Multiple cantilevers may be used to reduce carriage speed. In a mono-color system, increasing the number of cantilevers by a value x results in a reduction in relative movement between surface 612 and cantilever by the value x. In color systems where cantilevers superimpose pixels on the printing surface to achieve different color shading, adding cantilevers may be used to increase print speed or to increase the number of color choices. Thus color systems and high speed systems typically have more than one cantilever.

FIG. 6 shows a first cantilever 628, a second cantilever 632 and a third cantilever 636 mounted on carriage head 604. In one embodiment of a color printing system, each cantilever controls deposition of a different color ink. For example, in a red-green-blue (RGB) printing system, first cantilever 604 may deposit red ink, second cantilever 608 deposits green ink and third cantilever 636 deposits blue ink. In black and white printing systems, all the cantilevers deposit black ink and the principle advantage of multiple cantilevers is increased print speeds.

Portable printing systems are often subject to mishandling during transport. Thus portable printers should be durable and operable under a range of conditions. Reducing or eliminating carriage head 604 movement increases printer system durability. In particular, fixing the carriage head eliminates motors used to move the carriage.

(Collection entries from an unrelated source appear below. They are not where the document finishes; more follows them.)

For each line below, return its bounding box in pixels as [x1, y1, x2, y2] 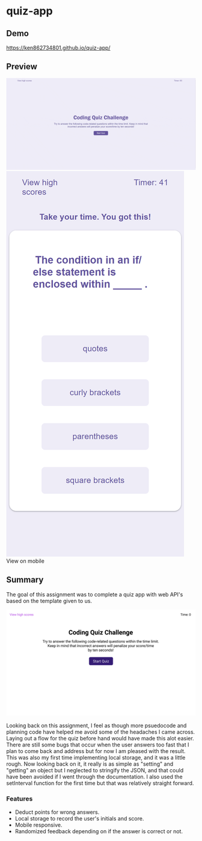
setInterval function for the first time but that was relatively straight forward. [6, 780, 194, 787]
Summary [6, 575, 44, 585]
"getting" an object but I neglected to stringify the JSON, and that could [6, 767, 184, 774]
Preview [6, 61, 38, 72]
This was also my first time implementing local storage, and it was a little [6, 754, 186, 761]
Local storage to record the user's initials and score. [14, 814, 144, 822]
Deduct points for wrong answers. [14, 808, 100, 816]
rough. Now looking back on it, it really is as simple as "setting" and [6, 760, 174, 768]
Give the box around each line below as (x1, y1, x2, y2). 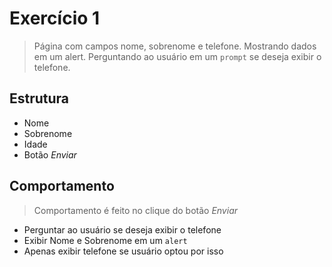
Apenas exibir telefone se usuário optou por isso (23, 245, 224, 257)
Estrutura (9, 90, 70, 107)
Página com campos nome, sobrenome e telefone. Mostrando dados (33, 40, 317, 52)
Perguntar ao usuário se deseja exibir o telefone (23, 223, 222, 236)
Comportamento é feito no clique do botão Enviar (33, 204, 239, 216)
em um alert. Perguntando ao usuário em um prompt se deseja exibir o (33, 50, 322, 62)
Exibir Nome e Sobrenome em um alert (23, 234, 188, 246)
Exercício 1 (9, 7, 101, 30)
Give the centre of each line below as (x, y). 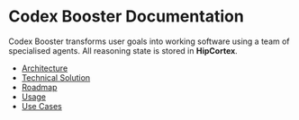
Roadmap (39, 87)
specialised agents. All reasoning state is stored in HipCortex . (123, 50)
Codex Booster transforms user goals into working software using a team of (149, 41)
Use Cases (41, 106)
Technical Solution (56, 77)
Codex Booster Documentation (126, 17)
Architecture (45, 68)
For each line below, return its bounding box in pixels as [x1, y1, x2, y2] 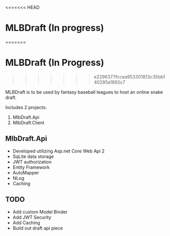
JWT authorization [12, 159, 52, 165]
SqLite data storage [12, 153, 54, 160]
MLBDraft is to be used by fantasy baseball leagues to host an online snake [5, 89, 163, 95]
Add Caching [12, 219, 41, 226]
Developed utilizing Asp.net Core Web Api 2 [12, 148, 105, 154]
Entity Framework [12, 164, 50, 170]
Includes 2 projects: [5, 104, 47, 110]
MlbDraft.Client [12, 119, 45, 125]
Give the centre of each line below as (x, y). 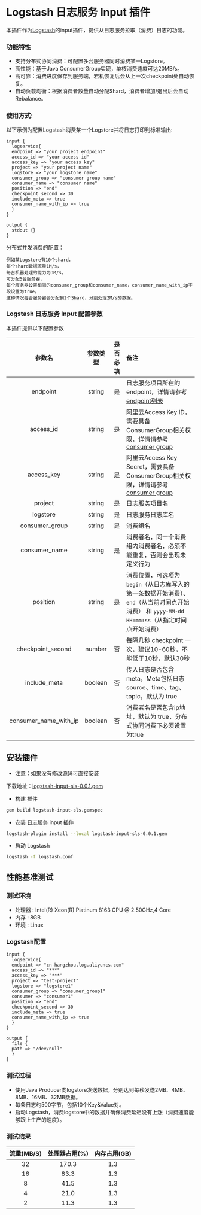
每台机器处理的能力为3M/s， (36, 272)
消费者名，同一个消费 (156, 537)
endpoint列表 (145, 400)
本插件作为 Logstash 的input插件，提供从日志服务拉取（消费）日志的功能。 (97, 30)
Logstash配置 (26, 941)
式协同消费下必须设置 (156, 725)
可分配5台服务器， (25, 279)
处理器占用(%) (68, 1153)
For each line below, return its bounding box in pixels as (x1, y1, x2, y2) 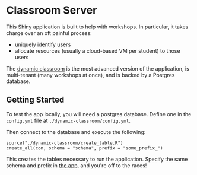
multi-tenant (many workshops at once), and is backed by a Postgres (6, 71, 175, 78)
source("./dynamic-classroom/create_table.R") (6, 140, 123, 146)
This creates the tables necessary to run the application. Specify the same (6, 155, 188, 163)
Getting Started (6, 95, 65, 105)
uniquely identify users (14, 41, 71, 48)
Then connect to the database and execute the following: (6, 128, 146, 135)
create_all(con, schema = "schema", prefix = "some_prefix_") (6, 145, 163, 151)
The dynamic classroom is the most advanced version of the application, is (6, 65, 190, 72)
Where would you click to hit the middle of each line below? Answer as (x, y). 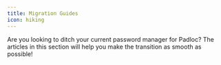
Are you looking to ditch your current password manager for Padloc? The (111, 39)
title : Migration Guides (43, 13)
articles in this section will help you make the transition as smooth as (104, 47)
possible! (20, 54)
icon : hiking (26, 20)

Fixing the carriage head also reduces the probability of the carriage head coming loose during printer transport.

Carriage head 604 movement may be eliminated by widening the carriage such that a plurality of cantilevers spans the entire width of the area to be printed. FIG. 7 shows a plurality of cantilevers 704 approximately spanning the width 708 of an area 712 to be printed. The number of cantilevers used depends on both the width of the area being printed and the desired resolution. For example, when printing an 8.5 inch wide paper at a 300 dots per inch resolution, the spanning carriage would have approximately 2550 cantilevers (8.5 inches×300 dots per inch). Each cantilever would deposit approximately one “dot” or one pixel. Higher print resolutions (e.g. 600 dots per inch) would result in correspondingly higher cantilever densities. Dedicated small printers, for example receipt printers, would result in fewer cantilevers needed to span the paper width.

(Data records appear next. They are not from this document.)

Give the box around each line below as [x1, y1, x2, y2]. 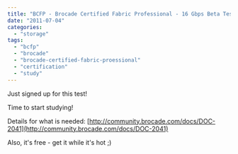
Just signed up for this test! [7, 89, 87, 98]
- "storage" [13, 30, 50, 38]
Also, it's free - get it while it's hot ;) [7, 138, 112, 146]
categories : [7, 23, 42, 31]
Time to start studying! [7, 103, 74, 111]
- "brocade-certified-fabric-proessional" [13, 57, 141, 64]
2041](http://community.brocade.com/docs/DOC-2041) [7, 124, 169, 133]
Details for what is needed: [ [7, 116, 90, 125]
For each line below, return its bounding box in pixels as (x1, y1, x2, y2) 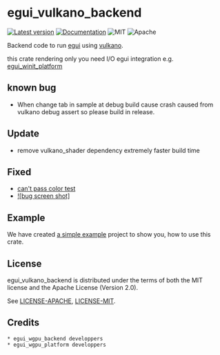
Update (7, 128, 40, 140)
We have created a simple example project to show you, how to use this (7, 230, 212, 239)
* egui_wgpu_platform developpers (7, 341, 107, 348)
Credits (7, 317, 40, 329)
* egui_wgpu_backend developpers (7, 335, 103, 342)
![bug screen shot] (17, 192, 70, 200)
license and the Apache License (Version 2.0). (7, 284, 139, 291)
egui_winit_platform (7, 62, 63, 70)
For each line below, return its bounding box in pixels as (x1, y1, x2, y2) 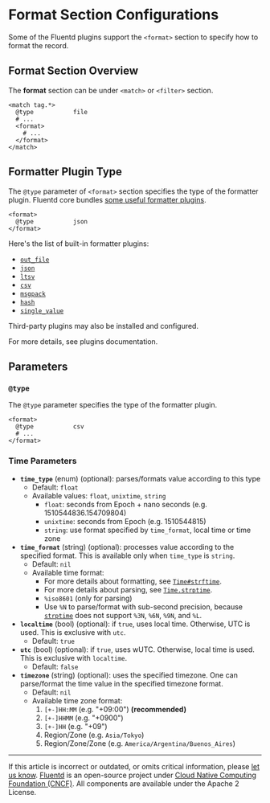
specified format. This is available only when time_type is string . (19, 551, 235, 560)
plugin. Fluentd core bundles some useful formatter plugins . (8, 195, 207, 204)
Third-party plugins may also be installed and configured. (8, 321, 199, 330)
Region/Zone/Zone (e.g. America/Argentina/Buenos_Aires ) (43, 738, 235, 748)
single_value (19, 307, 64, 315)
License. (8, 787, 37, 797)
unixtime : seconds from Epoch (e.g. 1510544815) (43, 516, 207, 526)
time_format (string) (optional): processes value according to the (19, 542, 235, 551)
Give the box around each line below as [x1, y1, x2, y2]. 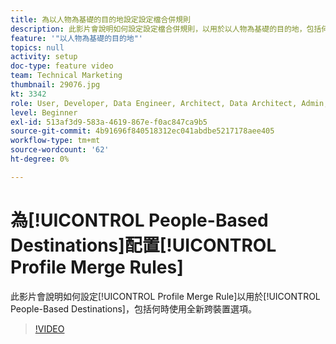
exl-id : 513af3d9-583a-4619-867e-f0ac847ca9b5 [10, 117, 208, 127]
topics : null [10, 42, 65, 53]
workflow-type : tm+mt [10, 136, 101, 146]
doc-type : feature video [10, 61, 114, 71]
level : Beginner [10, 107, 78, 118]
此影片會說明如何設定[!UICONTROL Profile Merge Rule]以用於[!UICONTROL [10, 290, 321, 302]
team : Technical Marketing [10, 71, 123, 81]
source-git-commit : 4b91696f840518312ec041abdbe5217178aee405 [10, 126, 275, 136]
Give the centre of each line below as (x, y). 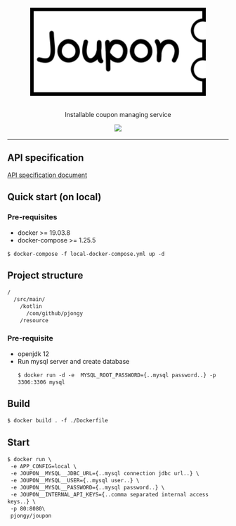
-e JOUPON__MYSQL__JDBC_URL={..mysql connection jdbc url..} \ (105, 474)
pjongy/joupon (31, 516)
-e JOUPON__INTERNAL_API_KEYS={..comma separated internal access (110, 495)
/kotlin (31, 307)
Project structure (45, 275)
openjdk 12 (33, 354)
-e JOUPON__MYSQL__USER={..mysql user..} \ (75, 481)
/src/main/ (29, 300)
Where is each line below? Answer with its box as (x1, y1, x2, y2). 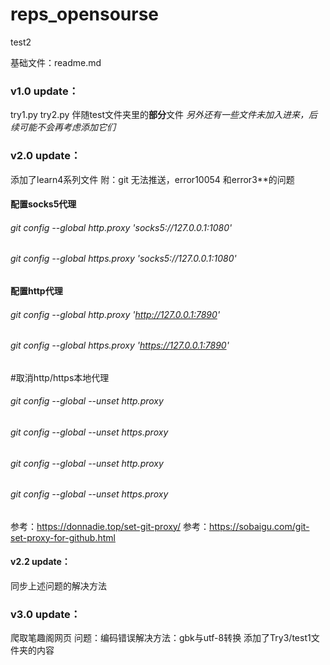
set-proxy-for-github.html (10, 531, 116, 543)
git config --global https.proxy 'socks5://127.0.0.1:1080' (10, 253, 237, 265)
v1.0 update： (10, 84, 79, 98)
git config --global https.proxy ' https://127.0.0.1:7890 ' (10, 339, 230, 352)
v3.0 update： (10, 607, 82, 621)
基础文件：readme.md (10, 56, 102, 68)
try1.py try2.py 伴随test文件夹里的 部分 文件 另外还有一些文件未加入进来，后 (10, 109, 318, 121)
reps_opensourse (10, 3, 160, 26)

Although FIG. 7 illustrates a plurality of cantilevers spanning the width of the surface to be printed, a plurality of cantilevers may also be distributed along the length of the surface to be printed. Such an array may be used to increase the print speed of the print system. in the embodiment shown in FIG. 7, the printing surface 716 is advanced along direction 702 at a rate equal to the cycle per second of the cantilever divided by the desired resolution. Thus, a 900 cycle per second cantilever movement divided by a resolution of 300 dots per inch would result in a paper speed of approximately 3 inches per second. Increasing the number of cantilevers along the paper length proportionally increases the paper speed and thus proportionately reduces the print time. As will be appreciated by those of skill in the art, various other staggered arrangements of cantilevers along the length and width of the surface to be printed such as those shown in staggered cantilever arrangement 720 may be used.

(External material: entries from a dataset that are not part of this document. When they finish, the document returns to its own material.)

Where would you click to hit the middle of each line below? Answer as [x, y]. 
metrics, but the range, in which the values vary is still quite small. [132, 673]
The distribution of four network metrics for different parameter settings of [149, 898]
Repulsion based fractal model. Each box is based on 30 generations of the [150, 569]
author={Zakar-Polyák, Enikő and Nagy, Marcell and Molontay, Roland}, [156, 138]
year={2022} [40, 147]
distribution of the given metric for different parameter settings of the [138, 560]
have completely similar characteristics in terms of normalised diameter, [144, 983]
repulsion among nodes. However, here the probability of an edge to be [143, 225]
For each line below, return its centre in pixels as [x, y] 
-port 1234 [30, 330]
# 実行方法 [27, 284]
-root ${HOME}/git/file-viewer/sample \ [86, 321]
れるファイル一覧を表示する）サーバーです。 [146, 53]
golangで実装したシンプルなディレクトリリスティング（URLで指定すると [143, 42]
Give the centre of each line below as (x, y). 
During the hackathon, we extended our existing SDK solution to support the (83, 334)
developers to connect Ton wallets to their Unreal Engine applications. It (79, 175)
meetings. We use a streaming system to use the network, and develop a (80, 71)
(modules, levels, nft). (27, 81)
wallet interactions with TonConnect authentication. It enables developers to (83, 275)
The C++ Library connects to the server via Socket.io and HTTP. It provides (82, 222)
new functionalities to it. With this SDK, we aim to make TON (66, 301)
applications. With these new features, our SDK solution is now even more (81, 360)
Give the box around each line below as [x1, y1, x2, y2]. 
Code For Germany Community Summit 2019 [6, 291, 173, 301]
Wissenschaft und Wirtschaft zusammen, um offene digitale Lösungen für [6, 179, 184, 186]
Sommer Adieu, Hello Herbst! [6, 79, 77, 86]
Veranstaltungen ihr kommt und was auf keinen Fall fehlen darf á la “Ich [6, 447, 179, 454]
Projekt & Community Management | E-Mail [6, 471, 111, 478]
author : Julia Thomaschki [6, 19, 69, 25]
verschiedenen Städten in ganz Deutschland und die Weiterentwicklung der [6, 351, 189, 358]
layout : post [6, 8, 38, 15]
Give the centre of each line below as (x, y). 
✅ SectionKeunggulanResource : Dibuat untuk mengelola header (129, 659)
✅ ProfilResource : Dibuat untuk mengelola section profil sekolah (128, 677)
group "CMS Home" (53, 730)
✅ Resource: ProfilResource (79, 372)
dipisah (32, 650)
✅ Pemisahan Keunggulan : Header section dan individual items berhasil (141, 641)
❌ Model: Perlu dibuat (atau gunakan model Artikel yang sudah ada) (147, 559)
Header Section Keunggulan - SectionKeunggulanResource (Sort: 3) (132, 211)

In the embodiment of FIG. 6 and FIG. 7, an addressing system independently addresses each cantilever. When electrodes individually actuate each cantilever, electrostatic cross talk can interfere with the addressing of adjacent cantilevers. One way to reduce the effects of the cross talk is to operate the cantilevers in a normally up mode instead of a normally down mode. In a normally up mode, the non-printing cantilevers normally press up against the actuator electrode instead of down against the surface to be printed.

Normally up modes reduce the voltage differentials between adjacent electrodes. These voltage reductions minimize the number of expensive high voltage driver chips in the printing system. The lower voltage differentials also reduce cross talk between adjacent cantilevers. In a normally up mode embodiment, high voltage drive electronics apply a direct current (DC) bias to maintain the cantilevers in the up position. The DC bias takes advantage of the substantial hysteresis typical in electrostatic actuation cantilevers to minimize voltage fluctuations applied to the electrodes.

FIG. 8 is a flow chart that shows one example of a voltage sequence applied to a controlling electrode to control a plurality of cantilevers. In block 804, a DC power source 626 of FIG. 6 applies a high voltage to all cantilevers. The high voltage raises all cantilevers to an upward position as described in block 808. The upward position keeps the cantilevers away from the printing surface 628. While in the upward position, the tip of each cantilever accumulates ink from a corresponding ink source.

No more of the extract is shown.